As long as the materials are accurate and serve as an effective teaching aid, where's the case?
It would be different if the sum total of course materials were wikipedia articles presented by a non expert, but the professor IS an expert. Sure, anyone can use genAI, BUT not anyone can write a relevant, targeted prompt and check the accuracy of the output. This is of course assuming the professor is generating (or at least vetting) materials for accuracy.
IF it turns out the student can find a pattern of inaccurate content there is a case.

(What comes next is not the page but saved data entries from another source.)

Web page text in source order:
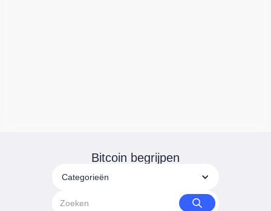
Bitcoin begrijpen
Categorieën
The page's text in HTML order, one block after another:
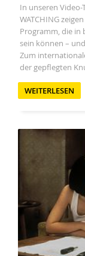
In unseren Video-
WATCHING
Programm, die in
sein können –
Zum
der gepflegten
WEITERLESEN
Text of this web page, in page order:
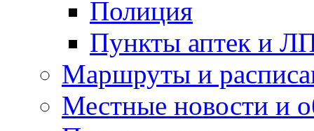
Полиция
Пункты аптек и
Маршруты и
Местные новости и
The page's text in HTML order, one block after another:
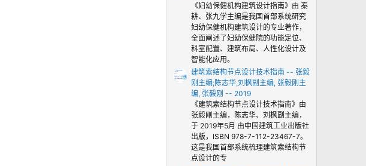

Otherwise there's nothing: it would be like arguing that a TA made the materials (or the lecture materials came from a book written by SOMEONE ELSE gasp) and the professor presented them so the class is invalid.
I think the key take away is that college is over rated, as you can easily find and create your own course materials on par with (or often better than) what the professors create
Lol no. You absolutely cannot.
You can maybe make it look nicer, but your high school diploma and street cred does not an education make.
The neat thing about it is, if you think this way, it would be impossible to prove to you that you can't do it yourself just as well. Without DOING it, you just don't know how much you don't know compared to a university faculty member. There are people who can go to the library (or Internet) and good will hunting an education, but I can basically guarantee that neither you nor anyone you know or will ever know is one of them.
It probably depends on the specific field of study. My experience comes from software engineering
Exactly. Nobody should care how the professor generates materials for the class, they should only care that the materials are effective and accurate. That's the professor's job, and they should be free to use whatever tools they find helpful in producing effective, accurate materials.
Mistakes happen. I found a bunch of errors in my classes, and this was before AI was a thing. The information was accurate, but the presentation was poor.